After trying all of these approaches, they provided similar results, so we went with the regular cross entropy.

## Inference

### Predict Max Bin

• This was the naive approach that we decided on earlier in the experiment, we would pick the bin that had the highest probability of being correct.

### Weighted Average

In this method, we need to define two arrays

• pred : shape (1, # bins) for a single example, which we will refer to
as p where $$p_i = p(y = bin_i)$$
• bin representation values: shape (1, # bins), which we will refer to
as r, where $$r_i$$ is the value we use to represent $$bin_i$$

We take the weighted average of the representation value of the top k bins, where the weights are the probabilities of each of the top k bins

e.g. if $$r = [100, 500, 1000, 2000, 5000], p = [0.25, 0.45, 0.15, 0.1, 0.05]$$ and k = 2
our prediction would be $$y = \frac{p2∗r2+p1∗r1}{p1+p2} = \frac{0.45∗500+0.25∗100}{0.45+0.25} = 357.14$$

But we added a condition before doing this, we will take the top k bins or
until the sum of the first n bins reaches 50%
e.g. if k = 3 and $$p = [0.25, 0.45, 0.15, 0.1, 0.05]$$, we would only take bins 1 and 2, as $$p1 + p2 > 0.5$$
You can tune the percentage that you stop before depending on your problem.

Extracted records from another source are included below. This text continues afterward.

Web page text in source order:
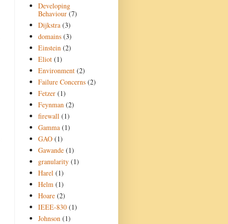
Developing
Behaviour (7)
Dijkstra (3)
domains (3)
Einstein (2)
Eliot (1)
Environment (2)
Failure Concerns (2)
Fetzer (1)
Feynman (2)
firewall (1)
Gamma (1)
GAO (1)
Gawande (1)
granularity (1)
Harel (1)
Helm (1)
Hoare (2)
IEEE-830 (1)
Johnson (1)
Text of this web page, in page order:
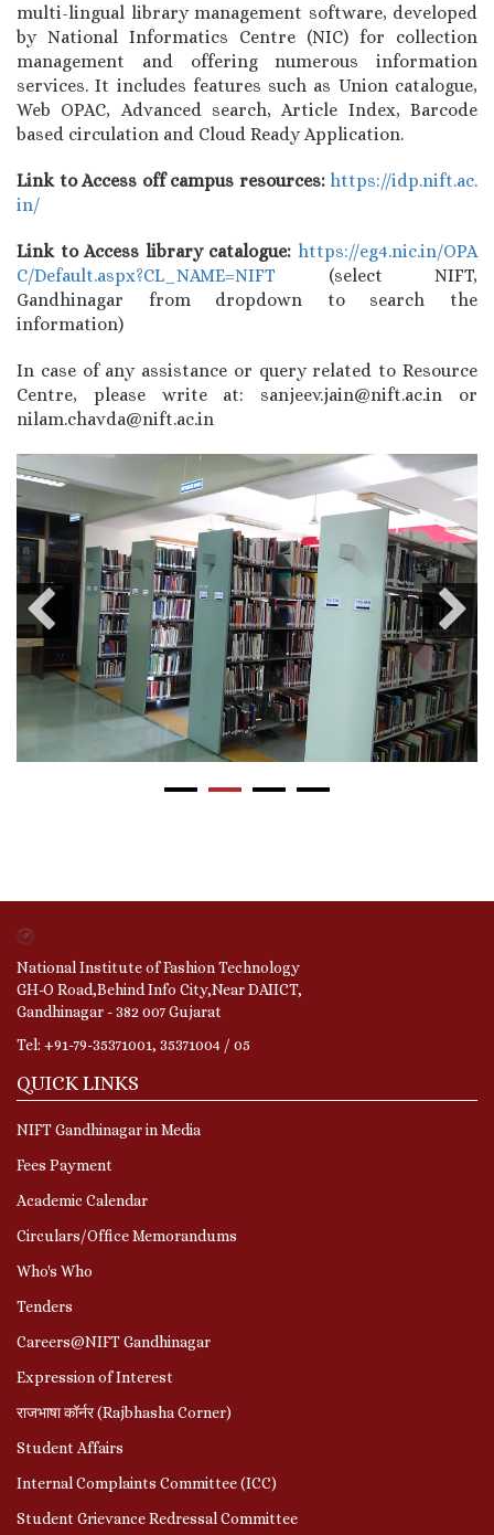
multi-lingual library management software, developed
by National Informatics Centre (NIC) for collection
management and offering numerous information
services. It includes features such as Union catalogue,
Web OPAC, Advanced search, Article Index, Barcode
based circulation and Cloud Ready Application.
Link to Access off campus resources: https://idp.nift.ac.
in/
Link to Access library catalogue: https://eg4.nic.in/OPA
C/Default.aspx?CL_NAME=NIFT (select NIFT,
Gandhinagar from dropdown to search the
information)
In case of any assistance or query related to Resource
Centre, please write at: sanjeev.jain@nift.ac.in or
nilam.chavda@nift.ac.in
National Institute of Fashion Technology
GH-O Road,Behind Info City,Near DAIICT,
Gandhinagar - 382 007 Gujarat
Tel: +91-79-35371001, 35371004 / 05
QUICK LINKS
NIFT Gandhinagar in Media
Fees Payment
Academic Calendar
Circulars/Office Memorandums
Who's Who
Tenders
Careers@NIFT Gandhinagar
Expression of Interest
राजभाषा कॉर्नर (Rajbhasha Corner)
Student Affairs
Internal Complaints Committee (ICC)
Student Grievance Redressal Committee
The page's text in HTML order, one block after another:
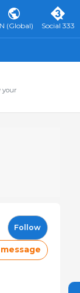
(Global) Social 333
your
Follow
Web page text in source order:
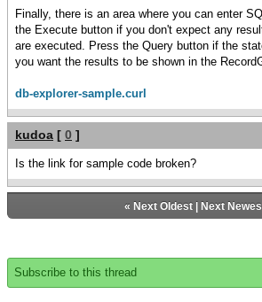
Finally, there is an area where you can enter
the Execute button if you don't expect any
are executed. Press the Query button if the
you want the results to be shown in the
db-explorer-sample.curl
kudoa [ 0 ]
Is the link for sample code broken?
« Next Oldest| Next
Subscribe to this thread
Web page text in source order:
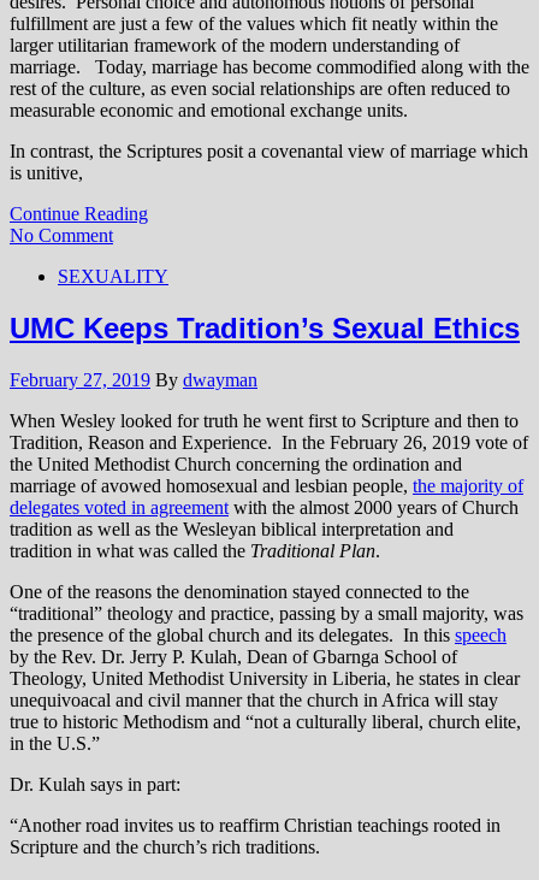
fulfillment are just a few of the values which fit neatly within the
larger utilitarian framework of the modern understanding of
marriage. Today, marriage has become commodified along with the
rest of the culture, as even social relationships are often reduced to
measurable economic and emotional exchange units.
In contrast, the Scriptures posit a covenantal view of marriage which
is unitive,
Continue Reading
No Comment
SEXUALITY
UMC Keeps Tradition’s Sexual Ethics
February 27, 2019 By dwayman
When Wesley looked for truth he went first to Scripture and then to
Tradition, Reason and Experience. In the February 26, 2019 vote of
the United Methodist Church concerning the ordination and
marriage of avowed homosexual and lesbian people, the majority of
delegates voted in agreement with the almost 2000 years of Church
tradition as well as the Wesleyan biblical interpretation and
tradition in what was called the Traditional Plan.
One of the reasons the denomination stayed connected to the
“traditional” theology and practice, passing by a small majority, was
the presence of the global church and its delegates. In this speech
by the Rev. Dr. Jerry P. Kulah, Dean of Gbarnga School of
Theology, United Methodist University in Liberia, he states in clear
unequivoacal and civil manner that the church in Africa will stay
true to historic Methodism and “not a culturally liberal, church elite,
in the U.S.”
Dr. Kulah says in part:
“Another road invites us to reaffirm Christian teachings rooted in
Scripture and the church’s rich traditions.
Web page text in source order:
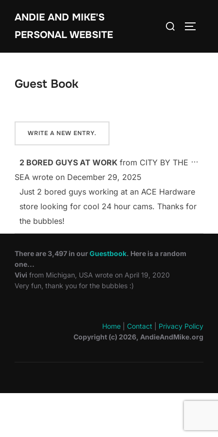
content
ANDIE AND MIKE'S
PERSONAL WEBSITE
Search
Guest Book
2 BORED GUYS AT WORK from CITY BY THE
SEA wrote on December 29, 2025
Just 2 bored guys working at an ACE Hardware
store looking for cool 24 hour cams. Thanks for
the bubbles!
...
There are 3,497 in ourGuestbook. Here is a random
one...
Vivi from Michigan, USA wrote on April 19, 2020
Very fun, thank you for the bubbles :)
Home Contact
Privacy Policy
Copyright (c) 2026, AndieAndMike.org
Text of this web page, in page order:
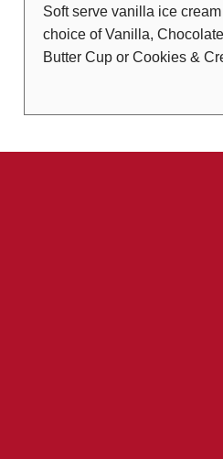
Soft serve vanilla ice
choice of Vanilla,
Butter Cup or Cookies &
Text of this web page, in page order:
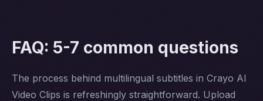
FAQ: 5-7 common questions
The process behind multilingual subtitles in Crayo AI
Video Clips is refreshingly straightforward. Upload
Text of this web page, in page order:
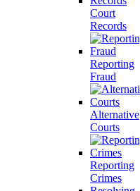
Court
Records
Reporting
Fraud
Alternative
Courts
Reporting
Crimes
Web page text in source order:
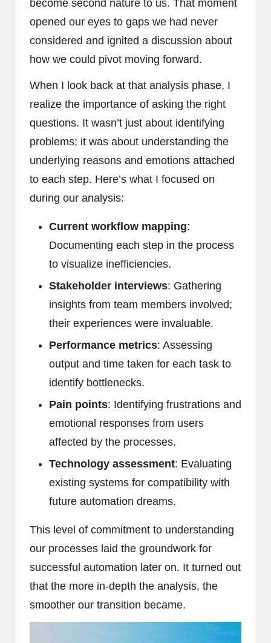
become second nature to us. That moment
opened our eyes to gaps we had never
considered and ignited a discussion about
how we could pivot moving forward.
When I look back at that analysis phase, I
realize the importance of asking the right
questions. It wasn’t just about identifying
problems; it was about understanding the
underlying reasons and emotions attached
to each step. Here’s what I focused on
during our analysis:
Current workflow mapping:
Documenting each step in the process
to visualize inefficiencies.
Stakeholder interviews: Gathering
insights from team members involved;
their experiences were invaluable.
Performance metrics: Assessing
output and time taken for each task to
identify bottlenecks.
Pain points: Identifying frustrations and
emotional responses from users
affected by the processes.
Technology assessment: Evaluating
existing systems for compatibility with
future automation dreams.
This level of commitment to understanding
our processes laid the groundwork for
successful automation later on. It turned out
that the more in-depth the analysis, the
smoother our transition became.
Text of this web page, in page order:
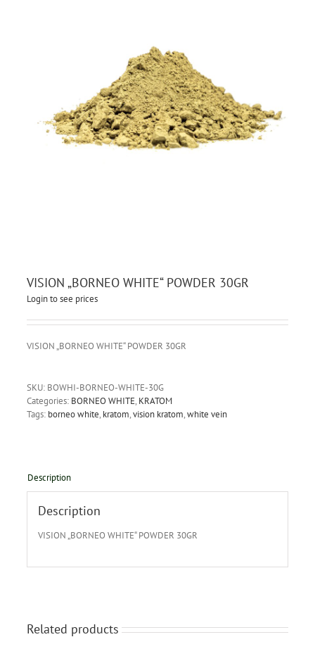
VISION „BORNEO WHITE“ POWDER 30GR
Login to see prices
VISION „BORNEO WHITE“ POWDER 30GR
SKU: BOWHI-BORNEO-WHITE-30G
Categories: BORNEO WHITE, KRATOM
Tags: borneo white, kratom,vision kratom,white vein
Description
Description
VISION „BORNEO WHITE“ POWDER 30GR
Related products
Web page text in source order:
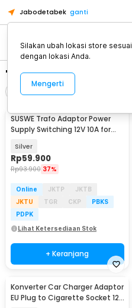
Jabodetabek ganti
"adaptor 12v"
Urutkan
SUSWE Trafo Adaptor Power
Supply Switching 12V 10A for
Silver
Rp59.900
Rp93.900 37%
Online JKTP
JKTB
JKTU
TGR CKP
PBKS
PDPK
Lihat Ketersediaan Stok
+ Keranjang
Konverter Car Charger Adaptor
EU Plug to Cigarette Socket 12V
Silakan ubah lokasi store sesuai
dengan lokasi Anda.
Mengerti
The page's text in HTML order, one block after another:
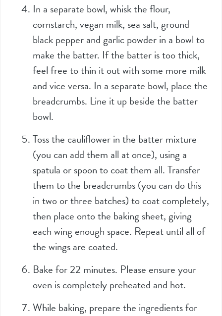
In a separate bowl, whisk the flour,
cornstarch, vegan milk, sea salt, ground
black pepper and garlic powder in a bowl to
make the batter. If the batter is too thick,
feel free to thin it out with some more milk
and vice versa. In a separate bowl, place the
breadcrumbs. Line it up beside the batter
bowl.
Toss the cauliflower in the batter mixture
(you can add them all at once), using a
spatula or spoon to coat them all. Transfer
them to the breadcrumbs (you can do this
in two or three batches) to coat completely,
then place onto the baking sheet, giving
each wing enough space. Repeat until all of
the wings are coated.
Bake for 22 minutes. Please ensure your
oven is completely preheated and hot.
While baking, prepare the ingredients for
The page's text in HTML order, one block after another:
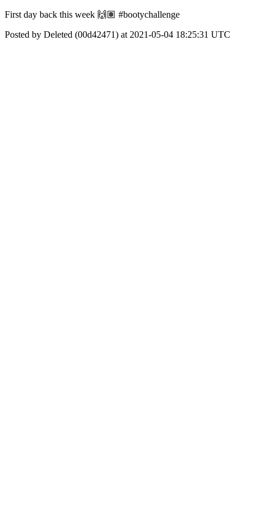
First day back this week 🙌🏽 #bootychallenge
Posted by Deleted (00d42471) at 2021-05-04 18:25:31 UTC
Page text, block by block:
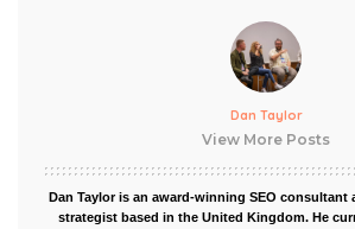
Dan Taylor
View More Posts
Dan Taylor is an award-winning SEO consultant
strategist based in the United Kingdom. He
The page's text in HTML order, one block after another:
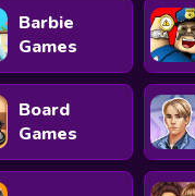
Barbie
Games
Board
Games
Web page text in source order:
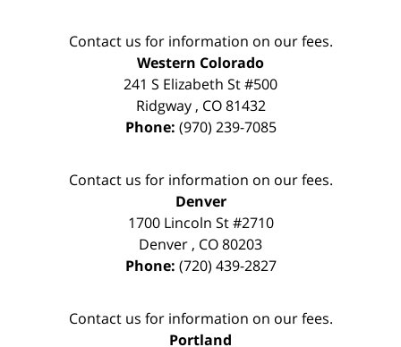
Contact us for information on our fees.
Western Colorado
241 S Elizabeth St #500
Ridgway, CO 81432
Phone: (970) 239-7085
Contact us for information on our fees.
Denver
1700 Lincoln St #2710
Denver , CO80203
Phone: (720) 439-2827
Contact us for information on our fees.
Portland
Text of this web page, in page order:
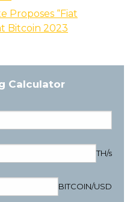
Proposes “Fiat
Bitcoin 2023
Calculator
TH/s
BITCOIN/USD
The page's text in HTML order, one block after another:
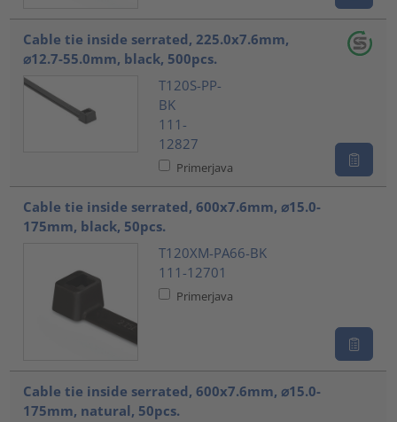
Cable tie inside serrated, 225.0x7.6mm,
⌀12.7-55.0mm, black, 500pcs.
T120S-PP-
BK
111-
12827
Primerjava
Cable tie inside serrated, 600x7.6mm, ⌀15.0-
175mm, black, 50pcs.
T120XM-PA66-BK
111-12701
Primerjava
Cable tie inside serrated, 600x7.6mm, ⌀15.0-
175mm, natural, 50pcs.
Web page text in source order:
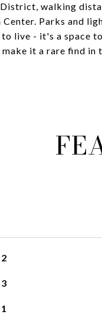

The second approach was much better than the first one especially in the later month as the model error accumulates and the model is less sure of its predictions

## Results

• The model's performance was indicative of actual learning and sucessful training but it did has not outperformed the current model at Raisa. • Here are some examples of model predictions.    ## Conclusion

• During our experiment, we used the transformer in a different domain in which it is usually used.
• We found out that with a lot of tweaks the model shows signs of learning, but it still doesn't outperform the current model at Raisa
• The upside of this is that it is easier to scale up the transformer, we plan on experimenting with multivariate classification.
• We would make the model predict the oil and gas data simultaneously and make use of both features.
• This experiment could give the transformer the edge it needs in order to surpass the performance of the current model.